START INFORMATION

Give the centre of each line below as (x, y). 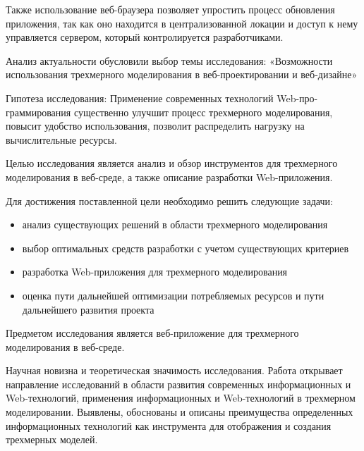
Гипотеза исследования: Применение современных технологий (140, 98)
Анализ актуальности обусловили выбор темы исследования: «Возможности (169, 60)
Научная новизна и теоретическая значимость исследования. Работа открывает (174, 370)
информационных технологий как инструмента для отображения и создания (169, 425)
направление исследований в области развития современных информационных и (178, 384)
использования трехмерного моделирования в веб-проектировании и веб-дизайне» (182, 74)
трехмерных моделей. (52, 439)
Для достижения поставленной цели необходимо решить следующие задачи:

END INFORMATION
START INFORMATION

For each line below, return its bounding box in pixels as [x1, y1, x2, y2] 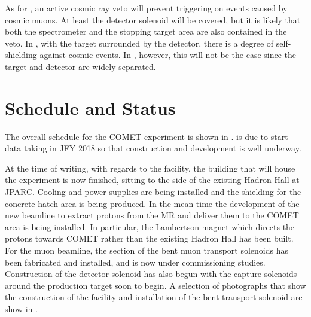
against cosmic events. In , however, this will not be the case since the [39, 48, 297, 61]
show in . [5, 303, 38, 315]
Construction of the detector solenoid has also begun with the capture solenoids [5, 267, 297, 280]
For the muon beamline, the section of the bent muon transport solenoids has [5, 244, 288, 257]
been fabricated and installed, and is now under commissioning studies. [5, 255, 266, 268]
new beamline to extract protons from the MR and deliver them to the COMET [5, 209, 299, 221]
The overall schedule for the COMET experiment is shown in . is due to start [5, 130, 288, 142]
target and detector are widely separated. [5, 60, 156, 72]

END INFORMATION

TASK STATEMENT:
Within the data above, the span starting at the line containing "направление исследований в" and ending at the line containing "Для достижения поставленной" is to be retyped exactly, with no other lines.

RESULT OF THIS EXERCISE:
направление исследований в области развития современных информационных и (178, 384)
использования трехмерного моделирования в веб-проектировании и веб-дизайне» (182, 74)
трехмерных моделей. (52, 439)
Для достижения поставленной цели необходимо решить следующие задачи:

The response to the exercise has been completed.